(YOUR ASSIGNMENT): Among the entries below, how many lines include "performed"? Answer with the number only.

(RECORDS FOR THE EXERCISE):
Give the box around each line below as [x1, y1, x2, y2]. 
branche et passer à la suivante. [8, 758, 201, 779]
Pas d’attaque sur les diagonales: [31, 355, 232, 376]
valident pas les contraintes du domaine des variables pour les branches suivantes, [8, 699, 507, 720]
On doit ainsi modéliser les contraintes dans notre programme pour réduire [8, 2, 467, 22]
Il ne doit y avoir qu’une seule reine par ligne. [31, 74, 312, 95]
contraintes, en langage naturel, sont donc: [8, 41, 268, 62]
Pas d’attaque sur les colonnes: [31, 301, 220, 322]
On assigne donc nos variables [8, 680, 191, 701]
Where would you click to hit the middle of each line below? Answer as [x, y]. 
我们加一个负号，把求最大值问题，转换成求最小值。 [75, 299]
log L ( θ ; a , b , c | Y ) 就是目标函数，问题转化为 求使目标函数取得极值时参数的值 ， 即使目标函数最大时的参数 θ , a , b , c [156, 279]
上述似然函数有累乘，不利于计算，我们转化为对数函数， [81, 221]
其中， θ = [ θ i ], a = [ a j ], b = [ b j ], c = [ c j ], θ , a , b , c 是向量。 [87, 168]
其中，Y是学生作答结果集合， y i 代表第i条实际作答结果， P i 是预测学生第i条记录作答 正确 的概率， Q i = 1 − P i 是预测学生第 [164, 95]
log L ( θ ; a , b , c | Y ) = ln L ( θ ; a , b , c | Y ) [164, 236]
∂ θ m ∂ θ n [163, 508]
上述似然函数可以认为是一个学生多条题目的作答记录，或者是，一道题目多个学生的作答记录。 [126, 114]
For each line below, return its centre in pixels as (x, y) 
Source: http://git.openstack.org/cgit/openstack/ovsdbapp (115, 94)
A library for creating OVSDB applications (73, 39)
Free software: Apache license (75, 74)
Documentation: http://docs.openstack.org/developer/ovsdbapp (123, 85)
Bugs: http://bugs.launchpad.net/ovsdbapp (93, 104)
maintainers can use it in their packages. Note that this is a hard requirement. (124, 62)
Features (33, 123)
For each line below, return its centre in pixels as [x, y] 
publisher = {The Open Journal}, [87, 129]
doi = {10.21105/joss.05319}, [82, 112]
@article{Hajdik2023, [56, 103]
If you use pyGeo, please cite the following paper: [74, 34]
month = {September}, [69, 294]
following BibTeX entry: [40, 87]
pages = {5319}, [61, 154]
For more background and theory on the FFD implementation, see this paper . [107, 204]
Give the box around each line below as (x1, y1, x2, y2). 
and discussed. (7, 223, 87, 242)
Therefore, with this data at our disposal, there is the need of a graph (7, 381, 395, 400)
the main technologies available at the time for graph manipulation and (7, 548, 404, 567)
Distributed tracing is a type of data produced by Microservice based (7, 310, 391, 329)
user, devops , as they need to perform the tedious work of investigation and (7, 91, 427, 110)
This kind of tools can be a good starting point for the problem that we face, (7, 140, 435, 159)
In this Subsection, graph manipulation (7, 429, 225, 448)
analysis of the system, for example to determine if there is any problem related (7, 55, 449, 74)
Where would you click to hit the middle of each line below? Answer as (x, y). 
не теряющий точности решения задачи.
==
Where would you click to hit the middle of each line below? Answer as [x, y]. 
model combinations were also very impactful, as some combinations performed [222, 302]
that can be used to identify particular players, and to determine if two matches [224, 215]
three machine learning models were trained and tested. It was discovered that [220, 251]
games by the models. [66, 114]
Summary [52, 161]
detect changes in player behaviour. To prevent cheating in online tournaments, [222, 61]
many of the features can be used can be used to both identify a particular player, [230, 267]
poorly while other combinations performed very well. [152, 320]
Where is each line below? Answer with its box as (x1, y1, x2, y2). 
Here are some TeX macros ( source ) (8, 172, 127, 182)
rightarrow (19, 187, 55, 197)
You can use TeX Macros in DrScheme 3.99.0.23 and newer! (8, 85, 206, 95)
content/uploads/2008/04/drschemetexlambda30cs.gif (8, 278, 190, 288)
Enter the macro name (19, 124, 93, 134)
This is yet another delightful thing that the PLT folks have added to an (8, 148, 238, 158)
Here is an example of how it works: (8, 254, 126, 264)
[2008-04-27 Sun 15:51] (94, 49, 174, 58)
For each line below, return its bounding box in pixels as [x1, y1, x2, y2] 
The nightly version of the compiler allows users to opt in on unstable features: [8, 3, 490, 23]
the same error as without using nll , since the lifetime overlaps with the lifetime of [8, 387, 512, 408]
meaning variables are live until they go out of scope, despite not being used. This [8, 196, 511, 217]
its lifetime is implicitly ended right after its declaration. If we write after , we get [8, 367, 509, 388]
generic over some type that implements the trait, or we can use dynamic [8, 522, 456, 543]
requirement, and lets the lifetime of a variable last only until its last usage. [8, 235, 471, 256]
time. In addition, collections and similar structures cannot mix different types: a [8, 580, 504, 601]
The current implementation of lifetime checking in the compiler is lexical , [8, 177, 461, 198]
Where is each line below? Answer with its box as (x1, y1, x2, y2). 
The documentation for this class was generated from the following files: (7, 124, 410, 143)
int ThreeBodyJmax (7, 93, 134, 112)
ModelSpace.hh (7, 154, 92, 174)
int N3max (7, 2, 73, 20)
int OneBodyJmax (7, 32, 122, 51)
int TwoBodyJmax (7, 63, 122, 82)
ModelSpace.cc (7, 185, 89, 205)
==
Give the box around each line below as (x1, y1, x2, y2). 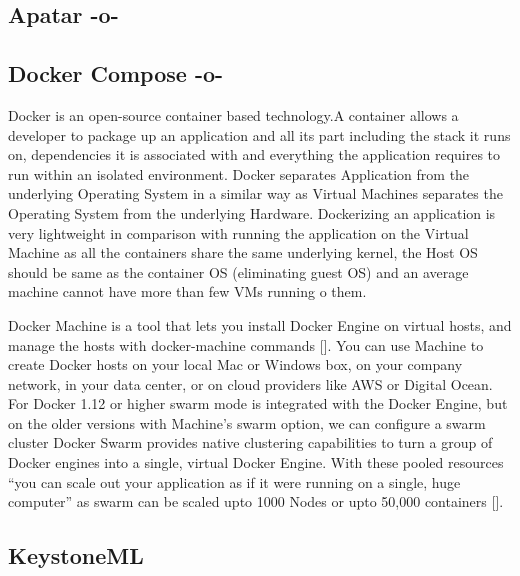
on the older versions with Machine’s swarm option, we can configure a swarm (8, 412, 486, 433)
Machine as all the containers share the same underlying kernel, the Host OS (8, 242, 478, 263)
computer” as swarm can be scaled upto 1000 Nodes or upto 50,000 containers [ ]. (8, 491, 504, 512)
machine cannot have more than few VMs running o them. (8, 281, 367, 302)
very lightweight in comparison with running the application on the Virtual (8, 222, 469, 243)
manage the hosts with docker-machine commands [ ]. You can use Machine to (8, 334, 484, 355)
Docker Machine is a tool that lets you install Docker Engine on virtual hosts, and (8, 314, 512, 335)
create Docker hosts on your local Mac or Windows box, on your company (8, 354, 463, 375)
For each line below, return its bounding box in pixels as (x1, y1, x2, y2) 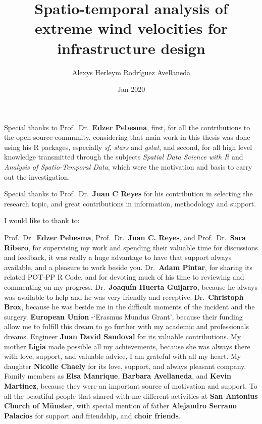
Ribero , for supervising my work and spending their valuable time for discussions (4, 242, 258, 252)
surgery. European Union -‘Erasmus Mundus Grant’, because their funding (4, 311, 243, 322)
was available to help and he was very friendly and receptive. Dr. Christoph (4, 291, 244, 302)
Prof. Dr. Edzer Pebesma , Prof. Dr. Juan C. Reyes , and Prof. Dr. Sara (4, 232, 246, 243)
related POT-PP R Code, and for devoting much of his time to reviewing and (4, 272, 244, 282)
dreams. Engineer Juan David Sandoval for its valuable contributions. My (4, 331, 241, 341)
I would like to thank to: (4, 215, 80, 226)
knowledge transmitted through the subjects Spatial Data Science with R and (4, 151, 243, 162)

(OUTPUT FOR THIS TASK): 2